Question

Find the area of the smaller segment cut-off from the circle \( x^2 + y^2 = 25 \) by \( x = 3 \):

• A. \( 75 \cos^{-1}\left( \frac{3}{5} \right) - 12 \)
• B. \( 25 \cos^{-1}\left( \frac{3}{5} \right) - 24 \)
• C. \( 25 \cos^{-1}\left( \frac{3}{5} \right) - 12 \)
• D. \( 25 \cos^{-1}\left( \frac{3}{5} \right) - 6 \)
• E. \( 50 \cos^{-1}\left( \frac{3}{5} \right) - 12 \)

Hint:

For segment area problems, use the formula involving the central angle \( \theta \) and the radius \( r \). Remember to simplify the expression carefully for the correct result.

Answer 1

The Correct Option is C

The area of the segment of a circle is given by the formula: \[ A = \frac{1}{2} r^2 \left( \theta - \sin \theta \right) \] where: - \( r = 5 \) (the radius of the circle), - \( \theta = \cos^{-1}\left( \frac{3}{5} \right) \), which is the central angle corresponding to the segment. 
First, calculate the angle \( \theta \).
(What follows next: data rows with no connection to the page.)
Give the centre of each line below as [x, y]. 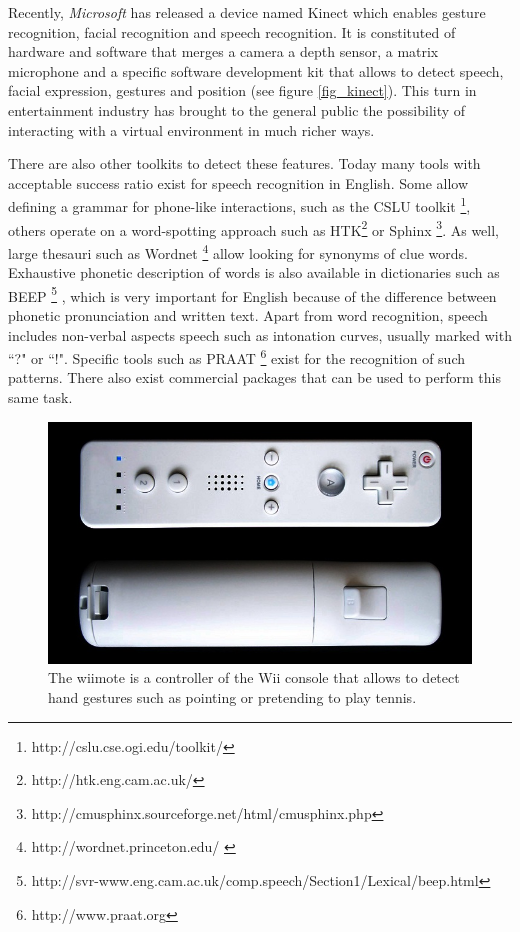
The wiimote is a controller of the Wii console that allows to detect [254, 677]
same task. [40, 396]
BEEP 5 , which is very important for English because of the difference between [252, 294]
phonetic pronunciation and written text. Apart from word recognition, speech [248, 314]
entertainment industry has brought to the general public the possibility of [237, 109]
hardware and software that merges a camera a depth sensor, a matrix [223, 51]
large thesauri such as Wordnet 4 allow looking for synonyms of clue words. [238, 251]
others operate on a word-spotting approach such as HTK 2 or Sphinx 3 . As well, [254, 228]
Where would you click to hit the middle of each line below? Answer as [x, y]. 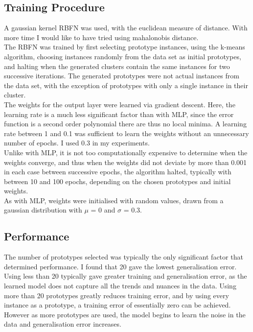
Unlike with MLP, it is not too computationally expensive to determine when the [126, 152]
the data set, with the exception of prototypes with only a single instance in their [126, 85]
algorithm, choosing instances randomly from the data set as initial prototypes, [123, 56]
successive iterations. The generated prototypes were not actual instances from [122, 76]
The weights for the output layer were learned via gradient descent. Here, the [120, 104]
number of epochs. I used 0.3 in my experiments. [77, 143]
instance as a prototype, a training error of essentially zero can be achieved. [117, 305]
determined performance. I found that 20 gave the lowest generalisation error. [120, 266]
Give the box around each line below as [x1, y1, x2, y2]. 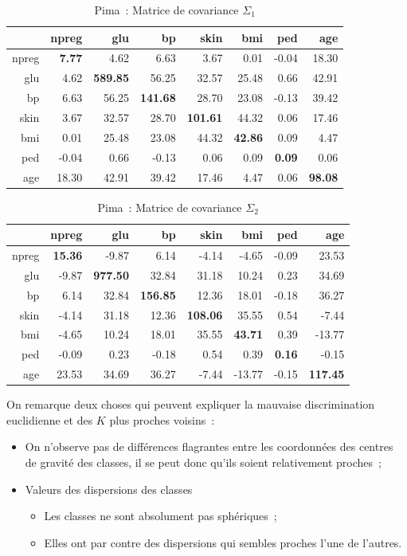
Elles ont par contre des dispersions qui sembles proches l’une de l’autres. [44, 534, 402, 550]
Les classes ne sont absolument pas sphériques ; [44, 507, 277, 524]
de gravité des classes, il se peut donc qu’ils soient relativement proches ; [25, 453, 382, 470]
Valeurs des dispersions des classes [25, 480, 193, 497]
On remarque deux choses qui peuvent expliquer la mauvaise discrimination [6, 396, 375, 413]
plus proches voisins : [109, 411, 215, 428]
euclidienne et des [6, 411, 93, 428]
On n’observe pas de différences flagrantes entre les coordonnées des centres [25, 438, 393, 455]

The cosine inverse of \( \frac{3}{5} \) gives \( \theta \). 
Now, substitute the values of \( r \) and \( \theta \) into the formula for the area: \[ A = \frac{1}{2} \times 5^2 \left( \cos^{-1}\left( \frac{3}{5} \right) - \sin \left( \cos^{-1}\left( \frac{3}{5} \right) \right) \right) \] This simplifies to: \[ A = 25 \cos^{-1}\left( \frac{3}{5} \right) - 12 \] Thus, the area of the segment is \( 25 \cos^{-1}\left( \frac{3}{5} \right) - 12 \).